Primary Expertise
Coordinate and perform large-scale physical and virtual monitoring experiments of buried and aboveground explosions
- Exploit new technologies to develop next-generation capabilities that include Distributed Acoustic Sensing (DAS), machine learning and artificial intelligence plus virtual containers.
- Measure and quantify impacts of climate change on stratospheric sound propagation, hydroacoustic propagation in the Arctic, and generation of methane-sourced gas emission craters in the Russian Arctic.
- Expertise and sensing capability to fuse multi-domain, geophysical observations of explosion sources and their background emissions.
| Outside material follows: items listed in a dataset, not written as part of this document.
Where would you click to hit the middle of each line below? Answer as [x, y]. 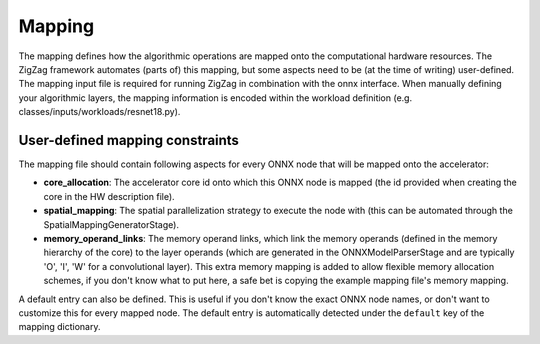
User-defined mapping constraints [129, 140]
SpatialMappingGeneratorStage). [111, 224]
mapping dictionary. [59, 327]
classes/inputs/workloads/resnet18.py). [99, 112]
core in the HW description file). [109, 196]

- Provide cutting edge, quantitative uncertainty analysis of explosion source parameters via a toolbox of empirical and mathematical techniques.
Featured Research
- Produce accurate, empirical estimates of explosion yields from scattered seismic waveform coda.
- Quantify and greatly reduce the uncertainties in moment tensors (MTUQ), using seismic observations collected at regional distances from underground nuclear test sites.
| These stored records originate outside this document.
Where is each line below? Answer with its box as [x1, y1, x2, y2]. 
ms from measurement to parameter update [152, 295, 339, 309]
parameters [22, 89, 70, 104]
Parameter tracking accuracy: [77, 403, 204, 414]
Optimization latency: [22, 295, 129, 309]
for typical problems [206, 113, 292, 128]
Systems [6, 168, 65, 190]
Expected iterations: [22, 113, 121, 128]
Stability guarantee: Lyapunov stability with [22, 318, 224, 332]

- Predict 3-D ray-paths from both stationary and moving infrasound sources over the whole atmospheric column (infraGA).
- Leverage Bayesian methods to produce joint, seismo-acoustic locations from near surface explosion sources.
- Use graph-theory methods to quantify false association and event building errors in seismic networks.
- Combine multiple Rayleigh wave polarization measurement techniques to characterize explosion sources in very complex tectonic environments.
- Empower big data techniques to predict high-fidelity maps of seismic attenuation over the entire globe.
- Demonstrate probabilistic methods to predictively screen small earthquakes from explosions at local distances with seismic phase ratios.
- Develop novel data stream fusion methods to integrate evidence of explosions from multiple waveform and optical modalities, for both signal detection and source identification.
- Advance generalized hypothesis testing techniques to adaptively detect and characterize noisy threat sources in challenging signal environments.
- Characterize climate-induced variability in both infrasonic and hydroacoustic signal environments to quantify propagation uncertainties.
- Development of adaptive, eigen-processing techniques to detect signals and quantify performance of IMS arrays in near-real time.